Les mesures visant à atteindre la neutralité climatique sont nécessairement restrictives de certaines libertés fondamentales. Elles doivent donc rester proportionnées, être suffisamment prévisible, et surtout relever d’un processus démocratique transparent.

Ces exigences ne sont, ici, pas suffisamment respectées. La solidarité intergénérationnelle doit également être prise en compte. La loi sur le changement climatique ouvre la voie à une utilisation excessive des crédits carbone jusqu’en 2030, ne laissant aux générations futures pratiquement aucun espace de décision après cette date pour effectuer la transition vers une société à faible émission de carbone, et les privant ainsi de pans entiers de leurs droits fondamentaux.

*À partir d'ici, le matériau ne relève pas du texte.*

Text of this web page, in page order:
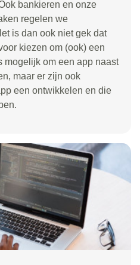
bankieren en onze
regelen we
is dan ook niet gek dat
kiezen om (ook) een
mogelijk om een app naast
maar er zijn ook
een ontwikkelen en die
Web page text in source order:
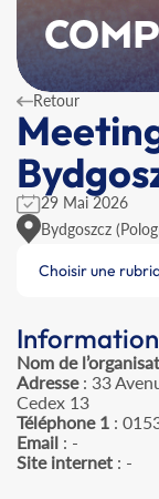
Retour
29 Mai 2026
Bydgoszcz
Choisir une
Nom de
Adresse: 33
Cedex 13
Téléphone 1 :
Email : -
Site internet : -
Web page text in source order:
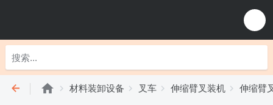
材料装卸设备 叉车 伸缩臂叉装机 伸缩臂

Cette décision est dans son ensemble, une bonne nouvelle pour la protection du climat, la Cour précisant les obligations qui pèsent sur l’Etat en la matière. Aussi un principe de précaution environnemental est relevé par cette décision : en cas de doute scientifique sérieux sur l’impact environnemental d’une mesure, il faut prendre les précautions nécessaires pour garantir aux générations futures le libre exercice de leurs droits fondamentaux, et notamment leur libre développement dans un monde durable.

Au-delà de cette lecture dynamique des droits, la cour a affirmé le caractère international de cette protection : le dérèglement climatique étant un phénomène global, l’Etat allemand a le devoir de réaliser ses obligations constitutionnelles de protection de l’environnement.

Cette décision s’inscrit dans un courant plus large de recours aux juridictions pour atteindre les objectifs climatiques, en l’absence de réponse satisfaisante de la part des gouvernements. La France a été condamnée en février 2021 pour inaction climatique par le Tribunal administratif de Paris dans le cadre de « l’affaire du siècle ».

En mars 2019, les associations de défense de l’environnement Oxfam France, Notre Affaire à tous, Fondation pour la Nature et l’Homme et Greenpeace France ont introduit quatre requêtes devant le tribunal administratif de Paris afin de faire reconnaître la carence de l’Etat français dans la lutte contre le changement climatique, d’obtenir sa condamnation à réparer non seulement leur préjudice moral mais également le préjudice écologique et de mettre un terme aux manquements de l’Etat à ses obligations.